---------- Material for this task ----------

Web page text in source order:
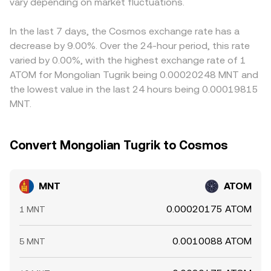
exchange wallet flows by whales can introduce shorter-
term volatility into the MNT/ATOM conversion rate
beyond the slower-moving fundamental drivers.
into the computed MNT/ATOM conversion rate.
MNT/ATOM rate is low and selling where it is high, but
frictions such as fees, latency, withdrawal limits, and on-
chain confirmation times mean alignment is strong rather
than perfect, allowing temporary gaps to persist.
In the last 7 days, the Cosmos exchange rate has a
decrease by 9.00%. Over the 24-hour period, this rate
varied by 0.00%, with the highest exchange rate of 1
ATOM for Mongolian Tugrik being 0.00020248 MNT and
the lowest value in the last 24 hours being 0.00019815
MNT.
Convert Mongolian Tugrik to Cosmos
MNT ATOM
1 MNT 0.00020175 ATOM
5 MNT 0.0010088 ATOM
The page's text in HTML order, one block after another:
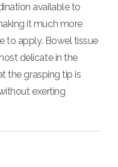
available to
it much more
to apply. Bowel tissue
delicate in the
the grasping tip is
exerting
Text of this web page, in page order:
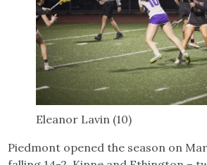
Eleanor Lavin (10)
Piedmont opened the season on
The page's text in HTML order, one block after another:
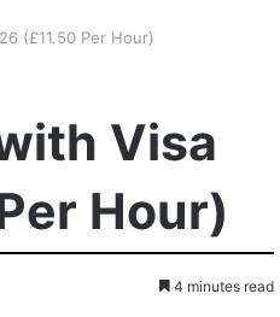
(£11.50 Per Hour)
Visa
Hour)
4 minutes read
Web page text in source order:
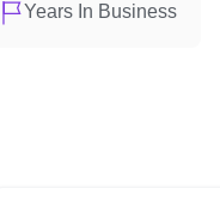
Years In Business
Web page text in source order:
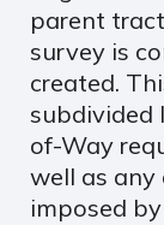
parent
survey is
created.
subdivided
of-Way
well as
imposed
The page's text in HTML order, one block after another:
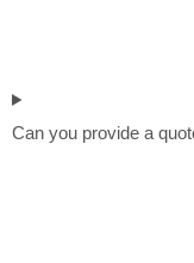
Can you provide a
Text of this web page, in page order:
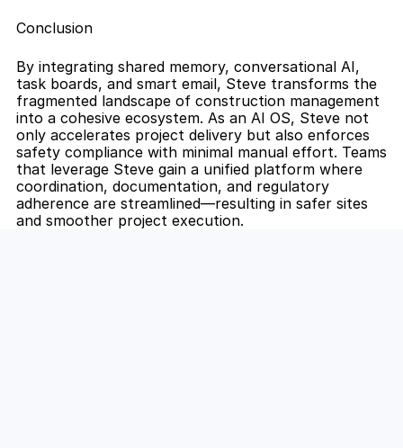
Conclusion
By integrating shared memory, conversational AI,
task boards, and smart email, Steve transforms the
fragmented landscape of construction management
into a cohesive ecosystem. As an AI OS, Steve not
only accelerates project delivery but also enforces
safety compliance with minimal manual effort. Teams
that leverage Steve gain a unified platform where
coordination, documentation, and regulatory
adherence are streamlined—resulting in safer sites
and smoother project execution.
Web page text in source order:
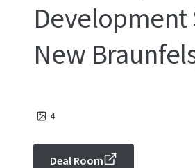
Development
New
4
Deal Room
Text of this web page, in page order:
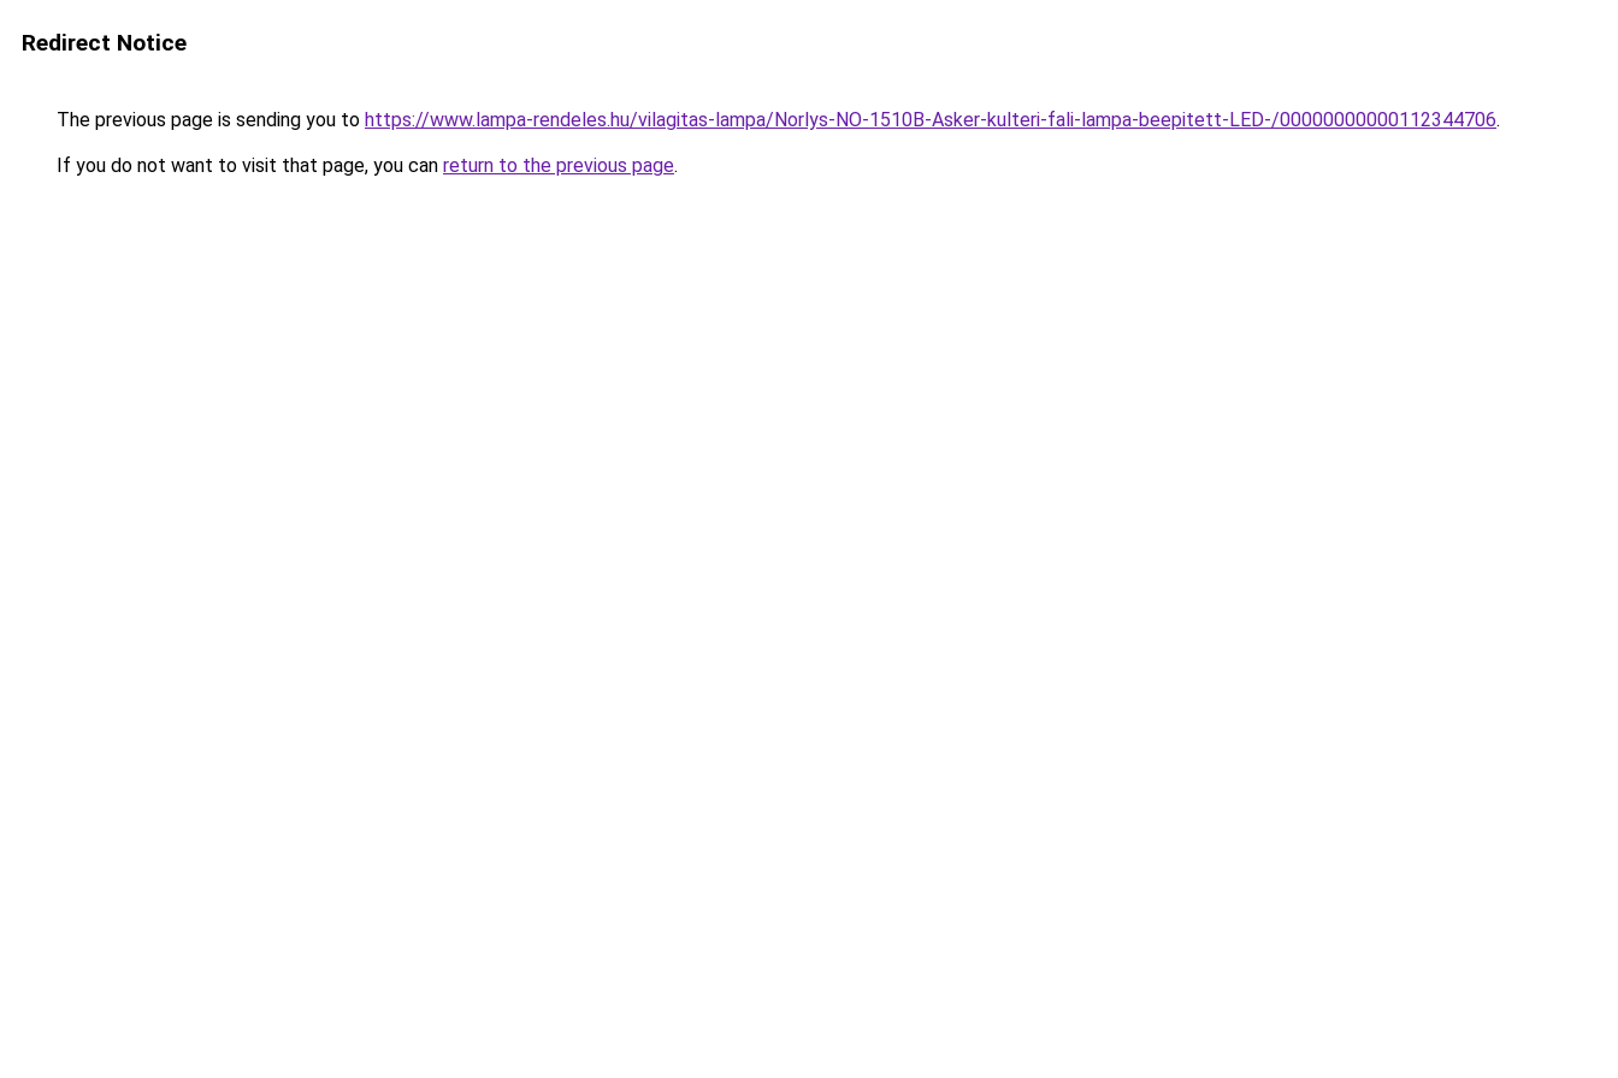
Redirect Notice
The previous page is sending you to https://www.lampa-rendeles.hu/vilagitas-lampa/Norlys-NO-1510B-Asker-kulteri-fali-lampa-beepitett-LED-/00000000000112344706.
If you do not want to visit that page, you can return to the previous page.
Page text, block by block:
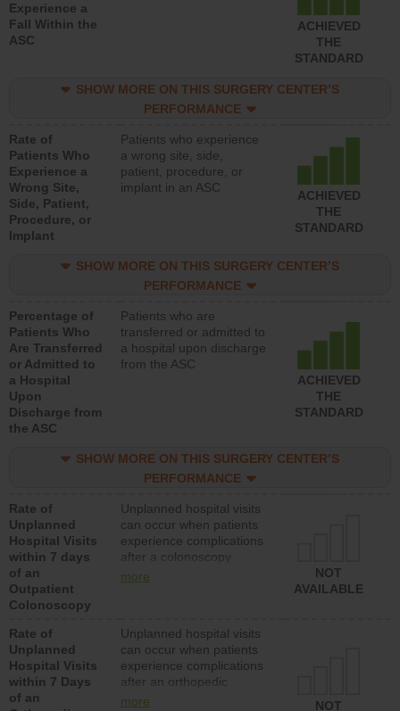
Experience a
Fall Within the
ASC
ACHIEVED
THE
STANDARD
SHOW MORE ON THIS SURGERY CENTER’S
PERFORMANCE
Rate of
Patients Who
Experience a
Wrong Site,
Side, Patient,
Procedure, or
Implant
Patients who experience
a wrong site, side,
patient, procedure, or
implant in an ASC
ACHIEVED
THE
STANDARD
SHOW MORE ON THIS SURGERY CENTER’S
PERFORMANCE
Percentage of
Patients Who
Are Transferred
or Admitted to
a Hospital
Upon
Discharge from
the ASC
Patients who are
transferred or admitted to
a hospital upon discharge
from the ASC
ACHIEVED
THE
STANDARD
SHOW MORE ON THIS SURGERY CENTER’S
PERFORMANCE
Rate of
Unplanned
Hospital Visits
within 7 days
of an
Outpatient
Colonoscopy
Unplanned hospital visits
can occur when patients
experience complications
after a colonoscopy
procedure. Facilities
hospitals and surgery
centers.
more
NOT
AVAILABLE
Rate of
Unplanned
Hospital Visits
within 7 Days
of an
Unplanned hospital visits
can occur when patients
experience complications
after an orthopedic
procedure. Facilities
more
NOT
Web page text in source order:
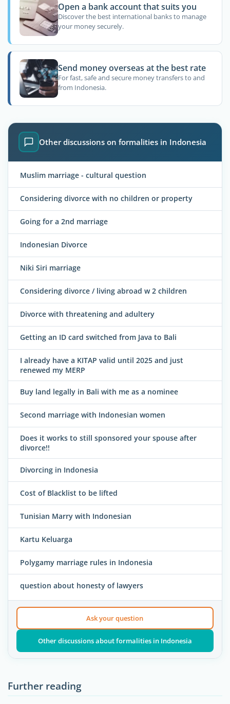
Open a bank account that suits you
Discover the best international banks to manage
your money securely.
Send money overseas at the best rate
For fast, safe and secure money transfers to and
from Indonesia.
Other discussions on formalities in Indonesia
Muslim marriage - cultural question
Considering divorce with no children or property
Going for a 2nd marriage
Indonesian Divorce
Niki Siri marriage
Considering divorce / living abroad w 2 children
Divorce with threatening and adultery
Getting an ID card switched from Java to Bali
I already have a KITAP valid until 2025 and just
renewed my MERP
Buy land legally in Bali with me as a nominee
Second marriage with Indonesian women
Does it works to still sponsored your spouse after
divorce!!
Divorcing in Indonesia
Cost of Blacklist to be lifted
Tunisian Marry with Indonesian
Kartu Keluarga
Polygamy marriage rules in Indonesia
question about honesty of lawyers
Ask your question
Other discussions about formalities in Indonesia
Further reading
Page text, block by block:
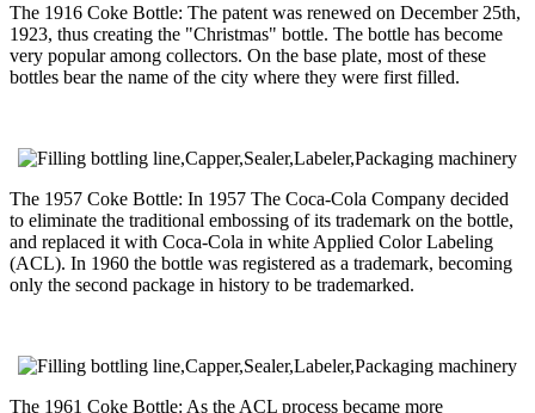
The 1916 Coke Bottle: The patent was renewed on December 25th,
1923, thus creating the "Christmas" bottle. The bottle has become
very popular among collectors. On the base plate, most of these
bottles bear the name of the city where they were first filled.
The 1957 Coke Bottle: In 1957 The Coca-Cola Company decided
to eliminate the traditional embossing of its trademark on the bottle,
and replaced it with Coca-Cola in white Applied Color Labeling
(ACL). In 1960 the bottle was registered as a trademark, becoming
only the second package in history to be trademarked.
The 1961 Coke Bottle: As the ACL process became more
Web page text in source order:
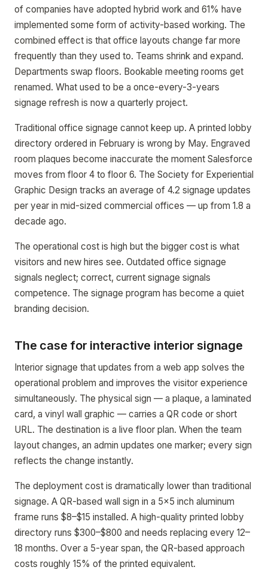
of companies have adopted hybrid work and 61% have
implemented some form of activity-based working. The
combined effect is that office layouts change far more
frequently than they used to. Teams shrink and expand.
Departments swap floors. Bookable meeting rooms get
renamed. What used to be a once-every-3-years
signage refresh is now a quarterly project.
Traditional office signage cannot keep up. A printed lobby
directory ordered in February is wrong by May. Engraved
room plaques become inaccurate the moment Salesforce
moves from floor 4 to floor 6. The Society for Experiential
Graphic Design tracks an average of 4.2 signage updates
per year in mid-sized commercial offices — up from 1.8 a
decade ago.
The operational cost is high but the bigger cost is what
visitors and new hires see. Outdated office signage
signals neglect; correct, current signage signals
competence. The signage program has become a quiet
branding decision.
The case for interactive interior signage
Interior signage that updates from a web app solves the
operational problem and improves the visitor experience
simultaneously. The physical sign — a plaque, a laminated
card, a vinyl wall graphic — carries a QR code or short
URL. The destination is a live floor plan. When the team
layout changes, an admin updates one marker; every sign
reflects the change instantly.
The deployment cost is dramatically lower than traditional
signage. A QR-based wall sign in a 5x5 inch aluminum
frame runs $8–$15 installed. A high-quality printed lobby
directory runs $300–$800 and needs replacing every 12–
18 months. Over a 5-year span, the QR-based approach
costs roughly 15% of the printed equivalent.
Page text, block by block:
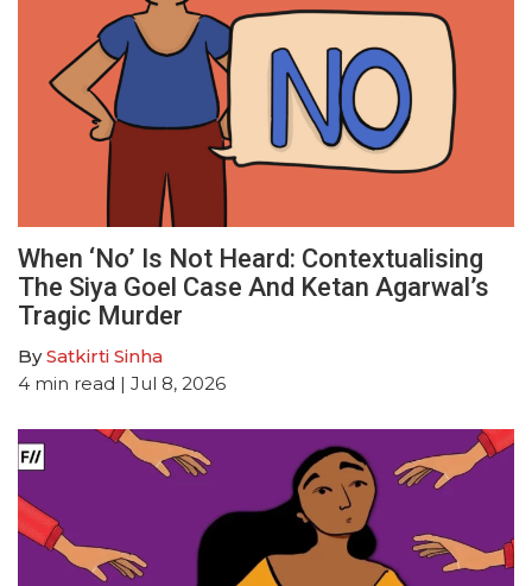
When ‘No’ Is Not Heard: Contextualising
The Siya Goel Case And Ketan Agarwal’s
Tragic Murder
BySatkirti Sinha
4 min read | Jul 8, 2026
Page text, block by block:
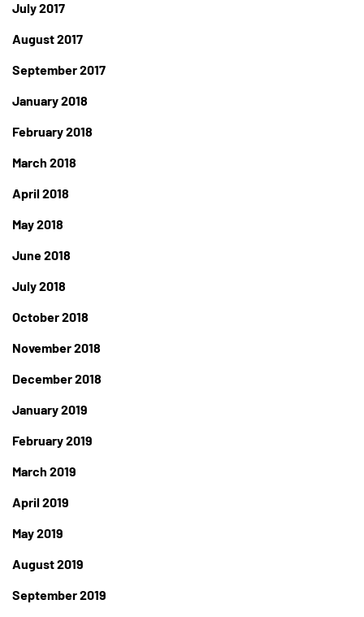
July 2017
August 2017
September 2017
January 2018
February 2018
March 2018
April 2018
May 2018
June 2018
July 2018
October 2018
November 2018
December 2018
January 2019
February 2019
March 2019
April 2019
May 2019
August 2019
September 2019
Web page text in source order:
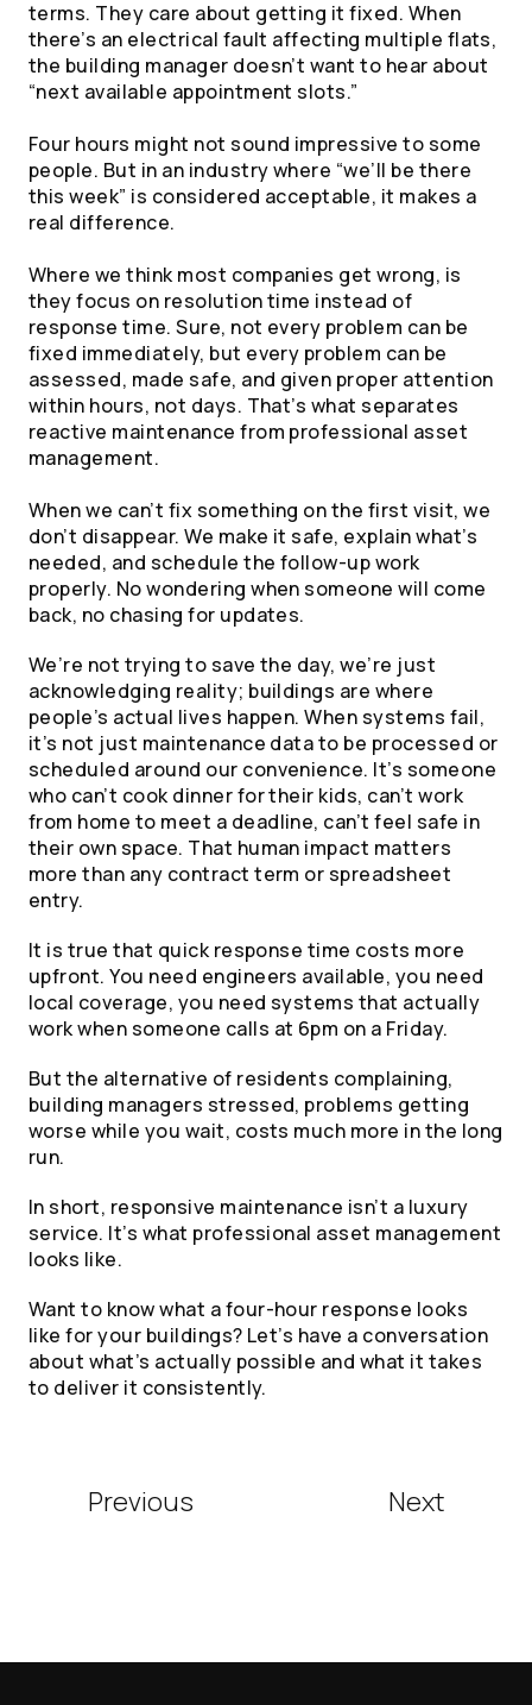
terms. They care about getting it fixed. When
there’s an electrical fault affecting multiple flats,
the building manager doesn’t want to hear about
“next available appointment slots.”
Four hours might not sound impressive to some
people. But in an industry where “we’ll be there
this week” is considered acceptable, it makes a
real difference.
Where we think most companies get wrong, is
they focus on resolution time instead of
response time. Sure, not every problem can be
fixed immediately, but every problem can be
assessed, made safe, and given proper attention
within hours, not days. That’s what separates
reactive maintenance from professional asset
management.
When we can’t fix something on the first visit, we
don’t disappear. We make it safe, explain what’s
needed, and schedule the follow-up work
properly. No wondering when someone will come
back, no chasing for updates.
We’re not trying to save the day, we’re just
acknowledging reality; buildings are where
people’s actual lives happen. When systems fail,
it’s not just maintenance data to be processed or
scheduled around our convenience. It’s someone
who can’t cook dinner for their kids, can’t work
from home to meet a deadline, can’t feel safe in
their own space. That human impact matters
more than any contract term or spreadsheet
entry.
It is true that quick response time costs more
upfront. You need engineers available, you need
local coverage, you need systems that actually
work when someone calls at 6pm on a Friday.
But the alternative of residents complaining,
building managers stressed, problems getting
worse while you wait, costs much more in the long
run.
In short, responsive maintenance isn’t a luxury
service. It’s what professional asset management
looks like.
Want to know what a four-hour response looks
like for your buildings? Let’s have a conversation
about what’s actually possible and what it takes
to deliver it consistently.
Previous Next
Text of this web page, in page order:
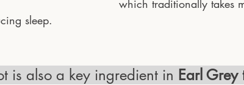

----------

Aim of the task:
Determine how many lines in the data above include the word "Mongolian", and state that number only.

Solution to the problem:
2